Task description: Every record below is to be copied exactly, with its images omitted.

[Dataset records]
# # # # # # #

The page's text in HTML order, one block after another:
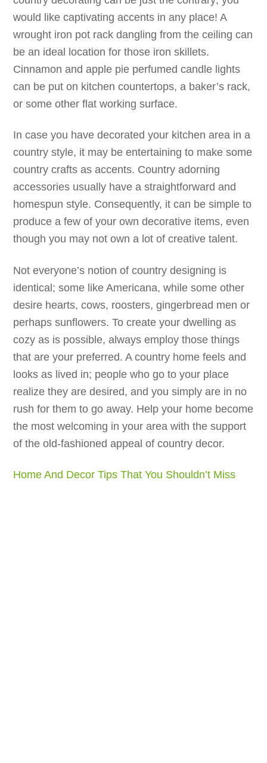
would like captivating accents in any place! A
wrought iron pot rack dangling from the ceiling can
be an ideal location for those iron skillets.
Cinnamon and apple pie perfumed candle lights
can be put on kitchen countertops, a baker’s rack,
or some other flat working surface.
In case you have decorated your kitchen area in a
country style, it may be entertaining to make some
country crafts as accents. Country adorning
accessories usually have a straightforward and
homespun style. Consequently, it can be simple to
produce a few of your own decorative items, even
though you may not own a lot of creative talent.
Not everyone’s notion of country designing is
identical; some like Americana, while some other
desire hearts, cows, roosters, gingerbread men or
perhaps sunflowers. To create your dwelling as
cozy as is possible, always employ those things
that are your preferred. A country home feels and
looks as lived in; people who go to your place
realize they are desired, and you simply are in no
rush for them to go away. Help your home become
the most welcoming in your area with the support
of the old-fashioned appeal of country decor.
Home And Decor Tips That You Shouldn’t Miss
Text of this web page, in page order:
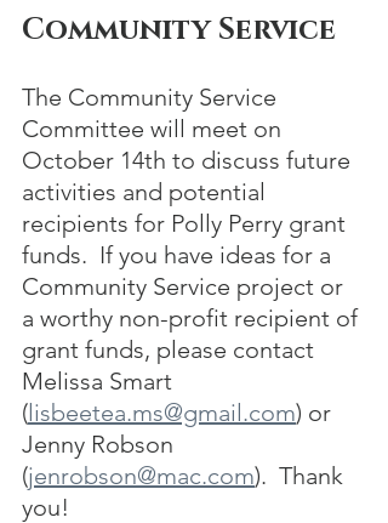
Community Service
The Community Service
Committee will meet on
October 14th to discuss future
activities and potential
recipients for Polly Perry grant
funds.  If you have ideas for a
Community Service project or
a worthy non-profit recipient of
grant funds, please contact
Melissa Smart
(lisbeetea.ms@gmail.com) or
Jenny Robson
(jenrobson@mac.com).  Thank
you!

# # # # # # #

Task answer:
The page's text in HTML order, one block after another:
would like captivating accents in any place! A
wrought iron pot rack dangling from the ceiling can
be an ideal location for those iron skillets.
Cinnamon and apple pie perfumed candle lights
can be put on kitchen countertops, a baker’s rack,
or some other flat working surface.
In case you have decorated your kitchen area in a
country style, it may be entertaining to make some
country crafts as accents. Country adorning
accessories usually have a straightforward and
homespun style. Consequently, it can be simple to
produce a few of your own decorative items, even
though you may not own a lot of creative talent.
Not everyone’s notion of country designing is
identical; some like Americana, while some other
desire hearts, cows, roosters, gingerbread men or
perhaps sunflowers. To create your dwelling as
cozy as is possible, always employ those things
that are your preferred. A country home feels and
looks as lived in; people who go to your place
realize they are desired, and you simply are in no
rush for them to go away. Help your home become
the most welcoming in your area with the support
of the old-fashioned appeal of country decor.
Home And Decor Tips That You Shouldn’t Miss
Text of this web page, in page order:
Community Service
The Community Service
Committee will meet on
October 14th to discuss future
activities and potential
recipients for Polly Perry grant
funds.  If you have ideas for a
Community Service project or
a worthy non-profit recipient of
grant funds, please contact
Melissa Smart
(lisbeetea.ms@gmail.com) or
Jenny Robson
(jenrobson@mac.com).  Thank
you!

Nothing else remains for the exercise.